Not that it matters, as you've already indicated what you were looking for in an answer, but it's worth pointing out that for a long time and even until the early 19th Century, religious motives were often the principal driving force behind Scientific progress. It was only really the advent of Evolution that shook this up. Physics and chemistry, after all, are about understanding how the Universe works and how materials within it interact, but neither really gives a hoot about how these things came to be, and you can just as well pretend that it was deliberate as it was an accident of nature. It's only when you come to questioning biological history, and humanity's emergence from it, that religion and science truly come into conflict, for what better rebuttal is there to the statement that "God created man in His own image" than to say that actually we were just as much an accident of evolution?
Before then, in the Christian World at least, Scientific and Religious authorities were occasionally the same, and the greatest centres of learning were monasteries, or churches, or otherwise strongly religious in nature; charges of Heresy generally related to *other* aspects of scientific works. Galileo would probably not have got into as much trouble as he did had he not presented his works with deliberate and transparent insults at leading religious figures, for example.

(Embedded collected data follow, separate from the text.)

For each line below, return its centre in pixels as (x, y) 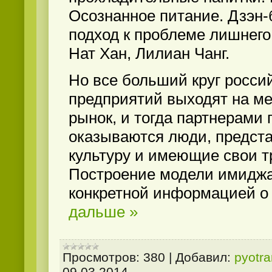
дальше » (103, 212)
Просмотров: (101, 257)
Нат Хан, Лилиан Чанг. (149, 53)
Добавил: (203, 257)
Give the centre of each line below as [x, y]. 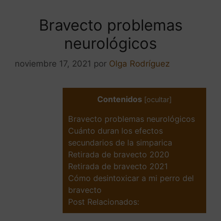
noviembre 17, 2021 [53, 64]
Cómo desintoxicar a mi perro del [131, 178]
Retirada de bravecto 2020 [119, 155]
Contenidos [120, 99]
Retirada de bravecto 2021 [118, 166]
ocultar [158, 100]
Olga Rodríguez [139, 64]
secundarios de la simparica [120, 143]
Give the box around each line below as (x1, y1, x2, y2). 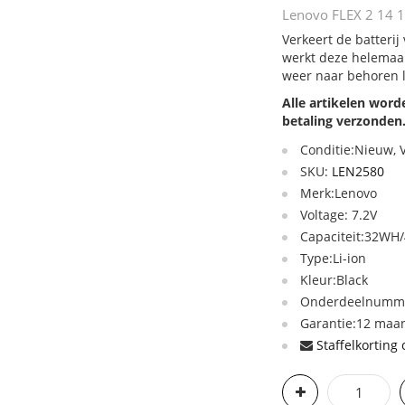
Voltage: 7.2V (300, 206, 378, 223)
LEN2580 (332, 163, 385, 180)
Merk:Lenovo (300, 184, 378, 202)
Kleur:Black (300, 271, 369, 288)
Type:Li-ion (300, 250, 367, 267)
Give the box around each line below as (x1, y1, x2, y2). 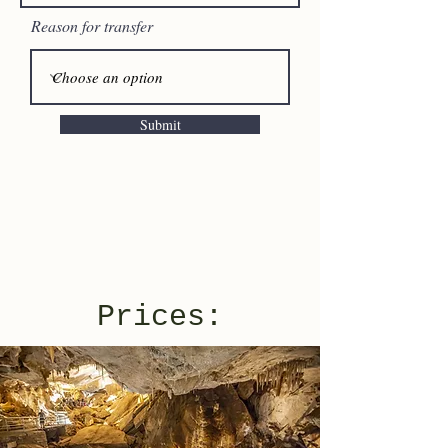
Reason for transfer (31, 15, 153, 36)
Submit (139, 115, 181, 134)
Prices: (97, 300, 223, 334)
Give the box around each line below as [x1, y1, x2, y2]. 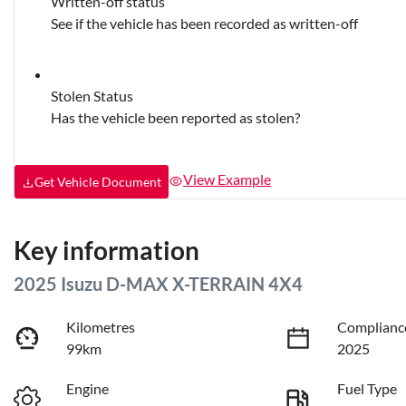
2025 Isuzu [14, 272, 106, 295]
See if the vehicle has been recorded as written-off [51, 14, 358, 32]
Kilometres [66, 317, 136, 335]
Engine [66, 379, 110, 397]
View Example [183, 170, 271, 188]
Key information [14, 234, 199, 266]
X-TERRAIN [172, 272, 265, 295]
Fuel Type [337, 379, 398, 397]
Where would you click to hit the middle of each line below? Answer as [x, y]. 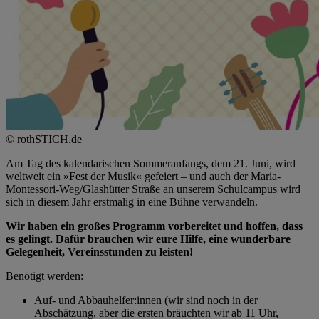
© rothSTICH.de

In the Muslim world, too, Science and religion got on incredibly well, until maybe the 15th century or so. Again, it was a fundamentalist reactionary group that ruined the relationship. It's true that a fanatical devotion to a God destroys any meaningful effort to understand the world, but it's equally true that all of the World's major religions have managed at one time or another to *not* get in the way of progress and even drive it forward faster.
In the end, it's when religion gets mixed up with politics and power that it starts screwing the world over, rather than religion in and of itself.